Der Kunde ist am Ruder
Angenommen, es steht ein Beratungsgespräch zur Altersvorsorge an. Natürlich lassen sich zu dem Thema beklemmende Statistiken über Altersarmut und die davon bedrohten Bevölkerungsgruppen anführen. Doch mit einem Video gelingt der Einstieg ins Thema viel eindrücklicher. Selbstverständlich erlaubt auch das Bildschirmstreaming die Übertragung von Videos. Aber: In der interaktiven Online-Beratung kann der Kunde nach dem Clip zum Beispiel auf einer produktbezogenen Folie selbst anmerken, welche Aspekte ihm bei einer Altersvorsorge am wichtigsten sind. Das geht beim Bildschirmstreaming nicht.
Der Kunde ist am Ruder
Das ist vermutlich beraterseitig der schwierigste Part in einem Online-Kundengespräch: dem Kunden das Heft in die Hand zu geben.
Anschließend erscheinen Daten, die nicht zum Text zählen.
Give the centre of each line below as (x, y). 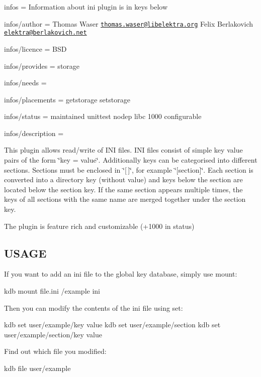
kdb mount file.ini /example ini (52, 291)
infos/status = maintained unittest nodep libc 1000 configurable (103, 116)
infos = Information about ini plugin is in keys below (86, 7)
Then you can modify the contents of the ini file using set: (94, 307)
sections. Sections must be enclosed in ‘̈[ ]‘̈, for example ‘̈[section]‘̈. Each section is (129, 169)
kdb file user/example (37, 368)
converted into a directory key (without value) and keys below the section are (123, 179)
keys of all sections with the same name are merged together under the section (125, 199)
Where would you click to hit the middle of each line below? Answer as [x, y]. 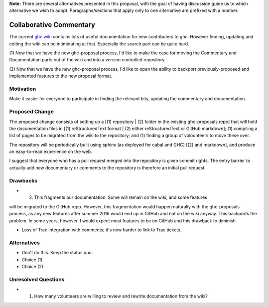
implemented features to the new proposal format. [61, 76]
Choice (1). [33, 260]
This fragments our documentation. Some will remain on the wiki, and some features [121, 197]
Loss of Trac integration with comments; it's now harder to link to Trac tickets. [102, 230]
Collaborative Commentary [52, 25]
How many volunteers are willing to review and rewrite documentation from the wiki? [121, 296]
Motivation [23, 89]
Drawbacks [23, 180]
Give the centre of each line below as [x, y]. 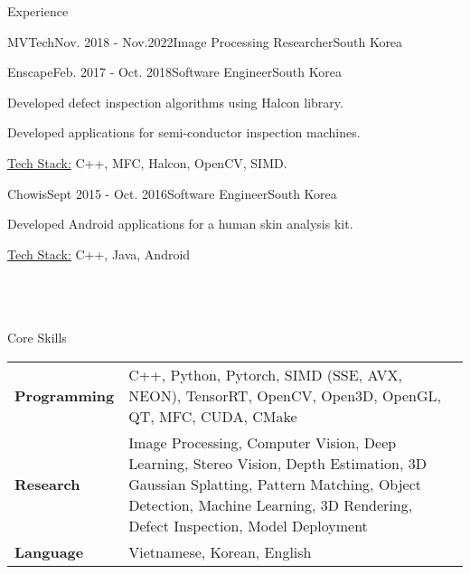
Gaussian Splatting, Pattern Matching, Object [275, 484]
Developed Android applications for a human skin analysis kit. [180, 224]
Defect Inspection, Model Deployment [248, 525]
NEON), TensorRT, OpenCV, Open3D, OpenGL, [285, 395]
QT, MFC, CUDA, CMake [213, 416]
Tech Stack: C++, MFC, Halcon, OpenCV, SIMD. [147, 162]
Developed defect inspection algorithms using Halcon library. [175, 102]
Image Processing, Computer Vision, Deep [263, 442]
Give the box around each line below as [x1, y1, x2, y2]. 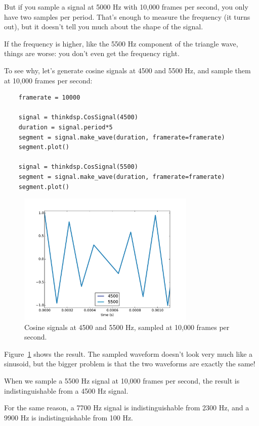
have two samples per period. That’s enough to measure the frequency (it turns [4, 11, 250, 22]
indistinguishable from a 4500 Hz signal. [4, 385, 128, 396]
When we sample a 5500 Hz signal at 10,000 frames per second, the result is [4, 375, 240, 386]
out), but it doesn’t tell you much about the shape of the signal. [4, 21, 203, 32]
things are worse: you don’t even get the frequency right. [4, 48, 180, 59]
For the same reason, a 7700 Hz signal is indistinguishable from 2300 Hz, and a [4, 402, 249, 413]
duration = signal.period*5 [18, 123, 113, 131]
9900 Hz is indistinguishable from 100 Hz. [4, 412, 133, 422]

In einer gelungenen Online-Beratung rückt der Experte in den Hintergrund. Vielmehr gestaltet er den Gesprächsablauf so, dass sich der Kunde das zu verkaufende Produkt mit jeder Folie, jedem Klick und jeder Zeichenbewegung selbst erschließt. Denn mit dieser Strategie findet viel eher ein Sichtweisenwechsel bei ihm statt, als wenn der Berater ausführlich und detailliert jede einzelne Produkteigenschaft erklärt.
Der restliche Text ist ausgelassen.